* What is needed: What you return must be every line below that includes the word "users".

* Available data:

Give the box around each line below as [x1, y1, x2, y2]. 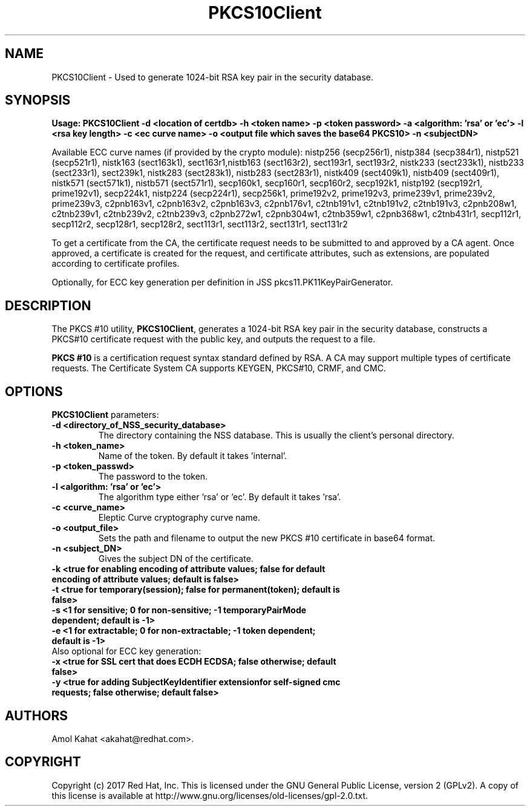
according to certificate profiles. [51, 258, 180, 269]
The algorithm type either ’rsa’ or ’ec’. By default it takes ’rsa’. [98, 492, 341, 503]
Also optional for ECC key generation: [51, 646, 201, 657]
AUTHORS [5, 708, 68, 723]
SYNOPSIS [5, 93, 71, 108]
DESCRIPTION [5, 298, 91, 313]
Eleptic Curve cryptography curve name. [98, 512, 260, 523]
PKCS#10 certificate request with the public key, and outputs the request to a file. [51, 334, 376, 345]
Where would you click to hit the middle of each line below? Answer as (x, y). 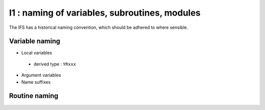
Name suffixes (36, 82)
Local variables (37, 53)
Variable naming (35, 41)
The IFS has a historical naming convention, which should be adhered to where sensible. (99, 27)
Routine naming (34, 96)
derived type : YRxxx (55, 64)
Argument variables (41, 75)
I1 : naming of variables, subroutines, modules (105, 13)
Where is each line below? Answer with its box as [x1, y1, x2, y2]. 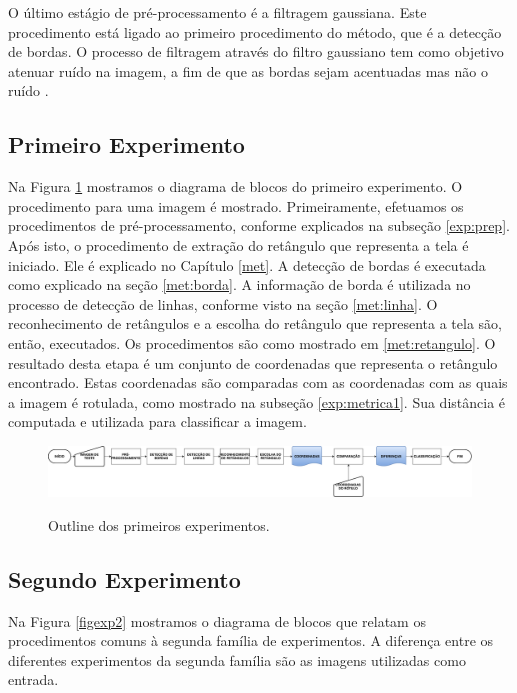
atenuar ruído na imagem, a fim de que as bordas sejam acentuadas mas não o [8, 60, 488, 81]
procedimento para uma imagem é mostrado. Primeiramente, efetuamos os [8, 195, 464, 216]
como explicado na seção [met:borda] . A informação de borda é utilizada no [8, 274, 471, 295]
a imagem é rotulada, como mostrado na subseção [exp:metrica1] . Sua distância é [8, 391, 506, 412]
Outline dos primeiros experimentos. [48, 514, 270, 535]
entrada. [8, 669, 59, 690]
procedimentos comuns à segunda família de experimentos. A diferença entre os [8, 630, 494, 651]
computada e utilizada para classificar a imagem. [8, 411, 307, 432]
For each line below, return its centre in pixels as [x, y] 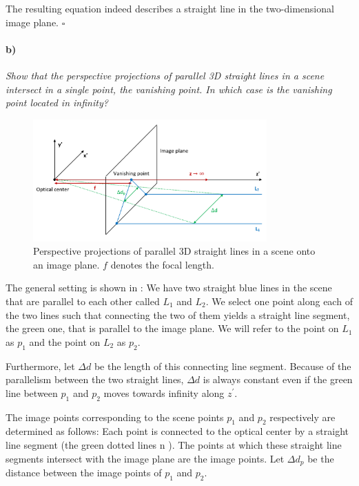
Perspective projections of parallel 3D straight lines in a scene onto [174, 251]
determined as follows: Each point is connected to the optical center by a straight [177, 431]
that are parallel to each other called [83, 301]
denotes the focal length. [162, 264]
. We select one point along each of [279, 301]
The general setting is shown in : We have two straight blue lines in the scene [169, 288]
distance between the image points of [84, 473]
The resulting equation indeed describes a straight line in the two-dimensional [170, 8]
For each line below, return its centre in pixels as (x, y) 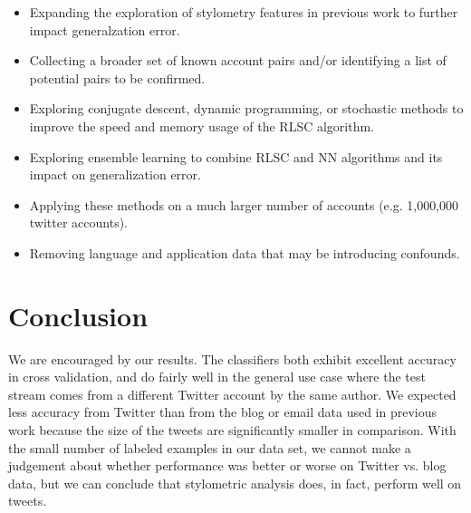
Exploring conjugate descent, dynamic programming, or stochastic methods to (246, 108)
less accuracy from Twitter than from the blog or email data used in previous (223, 412)
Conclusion (78, 315)
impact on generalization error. (115, 174)
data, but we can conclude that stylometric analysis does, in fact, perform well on (235, 483)
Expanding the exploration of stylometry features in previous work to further (244, 12)
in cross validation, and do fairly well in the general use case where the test (217, 377)
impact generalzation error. (105, 29)
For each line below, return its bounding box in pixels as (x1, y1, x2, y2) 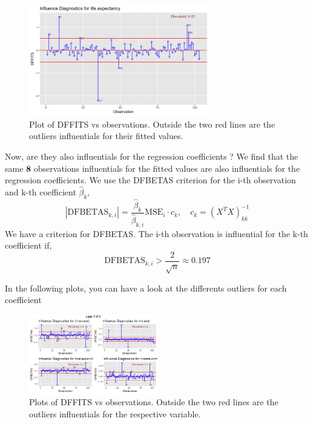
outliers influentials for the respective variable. (29, 407, 201, 420)
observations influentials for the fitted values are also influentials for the (33, 161, 300, 174)
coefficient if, (5, 239, 52, 252)
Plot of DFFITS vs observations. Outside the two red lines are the (29, 117, 275, 130)
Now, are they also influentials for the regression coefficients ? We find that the (5, 149, 298, 162)
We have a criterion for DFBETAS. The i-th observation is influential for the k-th (5, 227, 308, 240)
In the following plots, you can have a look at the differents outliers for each (5, 281, 287, 294)
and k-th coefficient (5, 185, 76, 198)
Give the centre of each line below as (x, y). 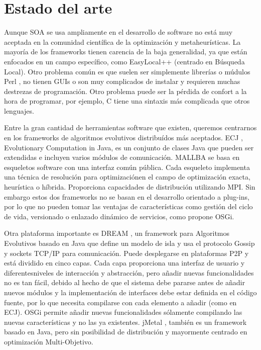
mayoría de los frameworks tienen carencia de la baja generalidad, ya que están (126, 52)
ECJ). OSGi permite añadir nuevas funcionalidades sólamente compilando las (123, 312)
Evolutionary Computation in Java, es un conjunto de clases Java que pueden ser (129, 147)
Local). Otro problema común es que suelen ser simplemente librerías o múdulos (127, 71)
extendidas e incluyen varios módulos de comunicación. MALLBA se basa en (122, 157)
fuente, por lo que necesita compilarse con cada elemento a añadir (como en (120, 302)
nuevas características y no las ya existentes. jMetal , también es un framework (125, 322)
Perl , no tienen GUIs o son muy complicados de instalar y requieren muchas (122, 81)
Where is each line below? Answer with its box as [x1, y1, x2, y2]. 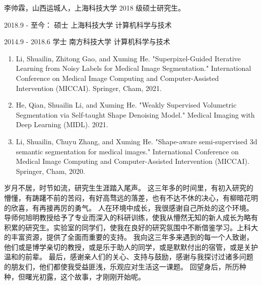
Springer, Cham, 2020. [16, 165, 85, 176]
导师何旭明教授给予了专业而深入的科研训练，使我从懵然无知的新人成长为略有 [4, 212, 258, 223]
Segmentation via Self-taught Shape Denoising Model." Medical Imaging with [16, 109, 255, 120]
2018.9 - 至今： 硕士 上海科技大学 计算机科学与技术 [4, 19, 172, 30]
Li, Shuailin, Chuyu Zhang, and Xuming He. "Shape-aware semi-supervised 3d [16, 136, 257, 146]
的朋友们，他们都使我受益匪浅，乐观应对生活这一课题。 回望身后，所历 [4, 261, 239, 272]
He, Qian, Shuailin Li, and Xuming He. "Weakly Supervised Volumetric [16, 100, 237, 110]
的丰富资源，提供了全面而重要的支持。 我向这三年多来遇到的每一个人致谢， [4, 232, 253, 242]
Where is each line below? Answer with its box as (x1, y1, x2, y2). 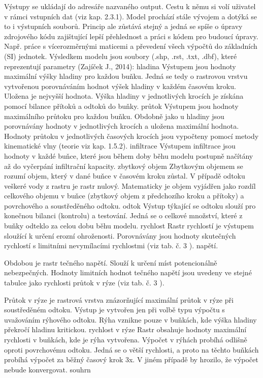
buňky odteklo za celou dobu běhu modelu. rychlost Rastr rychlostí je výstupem (4, 220, 254, 231)
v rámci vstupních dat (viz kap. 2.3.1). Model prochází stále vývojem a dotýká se (4, 11, 257, 21)
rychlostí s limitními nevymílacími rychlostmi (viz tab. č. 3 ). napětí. (4, 240, 218, 251)
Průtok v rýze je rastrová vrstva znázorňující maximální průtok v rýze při (4, 294, 234, 305)
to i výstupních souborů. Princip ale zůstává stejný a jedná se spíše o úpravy (4, 21, 243, 32)
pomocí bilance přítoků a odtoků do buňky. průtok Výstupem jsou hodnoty (4, 100, 239, 111)
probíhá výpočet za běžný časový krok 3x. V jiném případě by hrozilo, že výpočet (4, 354, 258, 365)
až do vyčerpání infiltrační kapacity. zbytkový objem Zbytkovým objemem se (4, 160, 243, 171)
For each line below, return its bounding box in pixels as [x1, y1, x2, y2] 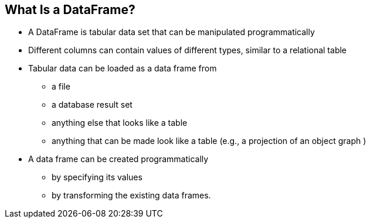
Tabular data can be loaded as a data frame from [28, 63, 217, 74]
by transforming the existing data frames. [52, 190, 211, 201]
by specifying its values [52, 172, 142, 183]
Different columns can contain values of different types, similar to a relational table [28, 45, 347, 56]
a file [52, 81, 70, 92]
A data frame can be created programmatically [28, 154, 209, 164]
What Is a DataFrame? [5, 2, 135, 17]
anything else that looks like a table [52, 118, 188, 128]
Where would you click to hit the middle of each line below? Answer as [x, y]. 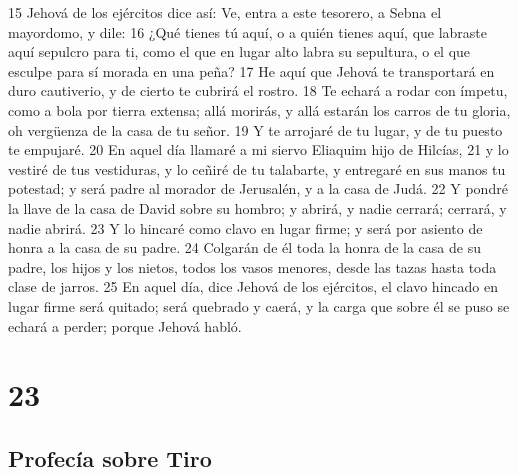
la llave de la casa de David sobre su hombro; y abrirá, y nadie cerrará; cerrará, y [257, 207]
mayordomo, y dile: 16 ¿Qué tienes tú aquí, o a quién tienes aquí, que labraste [248, 31]
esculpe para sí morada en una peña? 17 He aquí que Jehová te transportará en [251, 70]
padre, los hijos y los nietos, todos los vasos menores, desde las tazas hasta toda [252, 266]
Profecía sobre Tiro [110, 457]
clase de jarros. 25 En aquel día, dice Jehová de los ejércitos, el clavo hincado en [253, 286]
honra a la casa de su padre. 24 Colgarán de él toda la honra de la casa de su [244, 247]
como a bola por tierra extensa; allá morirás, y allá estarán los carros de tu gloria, [259, 109]
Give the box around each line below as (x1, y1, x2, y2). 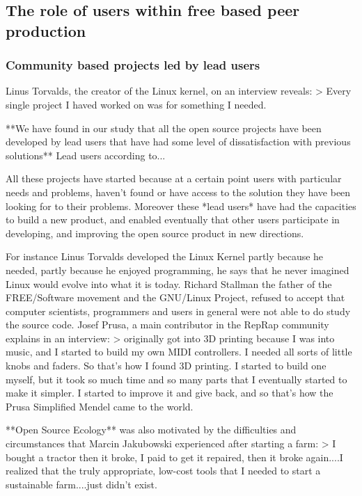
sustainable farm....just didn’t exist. (6, 477, 157, 491)
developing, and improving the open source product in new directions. (6, 225, 304, 240)
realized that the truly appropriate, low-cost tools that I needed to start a (6, 463, 321, 478)
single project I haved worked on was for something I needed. (6, 97, 267, 111)
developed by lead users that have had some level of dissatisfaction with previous (6, 134, 351, 149)
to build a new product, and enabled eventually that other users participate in (6, 212, 340, 227)
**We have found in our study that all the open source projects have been (6, 120, 322, 135)
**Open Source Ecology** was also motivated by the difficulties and (6, 422, 297, 437)
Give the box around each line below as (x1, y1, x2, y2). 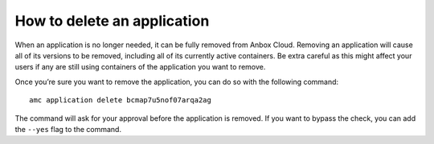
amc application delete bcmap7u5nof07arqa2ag (29, 96, 212, 105)
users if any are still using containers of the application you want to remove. (14, 62, 266, 72)
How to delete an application (14, 12, 210, 30)
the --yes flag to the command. (14, 124, 122, 134)
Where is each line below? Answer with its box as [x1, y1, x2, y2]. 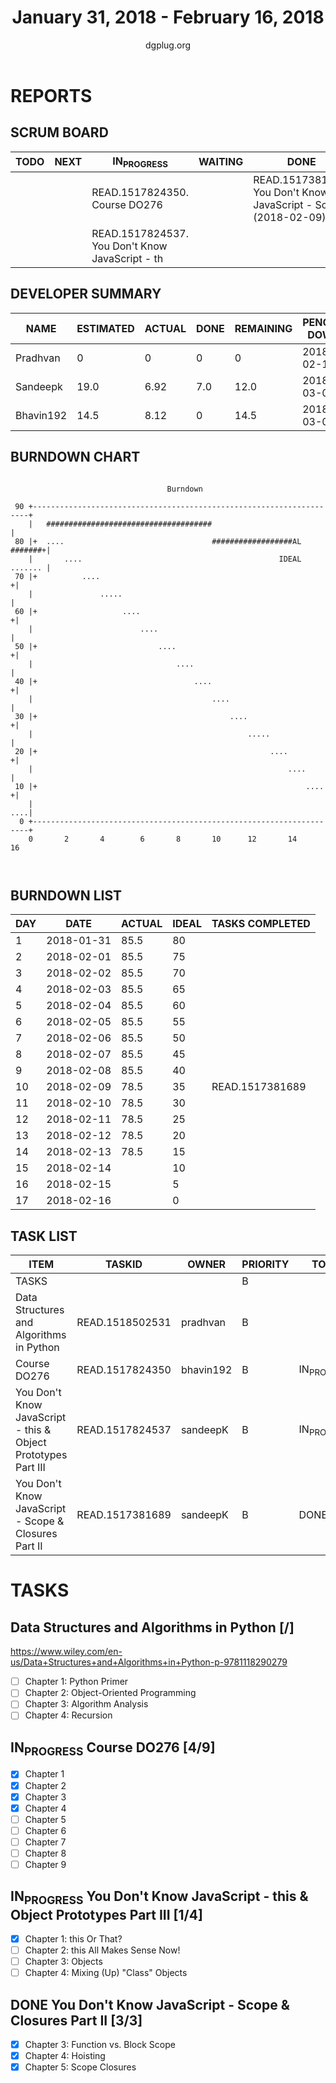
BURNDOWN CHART [10, 449, 141, 466]
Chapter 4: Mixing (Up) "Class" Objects [24, 1967, 188, 1979]
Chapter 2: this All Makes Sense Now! [24, 1944, 181, 1956]
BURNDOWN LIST [10, 887, 123, 904]
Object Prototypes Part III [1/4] [10, 1906, 203, 1923]
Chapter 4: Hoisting [24, 2050, 106, 2062]
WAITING [198, 155, 244, 169]
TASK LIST [10, 1227, 78, 1245]
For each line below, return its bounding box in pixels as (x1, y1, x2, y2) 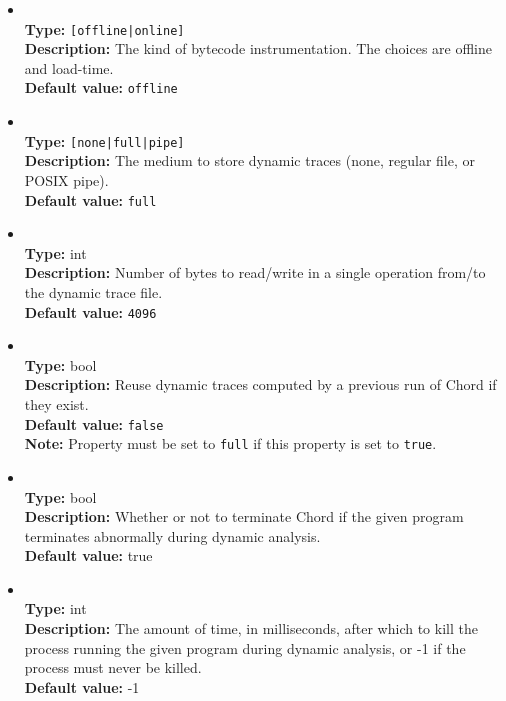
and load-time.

* Written answer:
developed by lead users that have had some level of dissatisfaction with previous (6, 134, 351, 149)
to build a new product, and enabled eventually that other users participate in (6, 212, 340, 227)
users if any are still using containers of the application you want to remove. (14, 62, 266, 72)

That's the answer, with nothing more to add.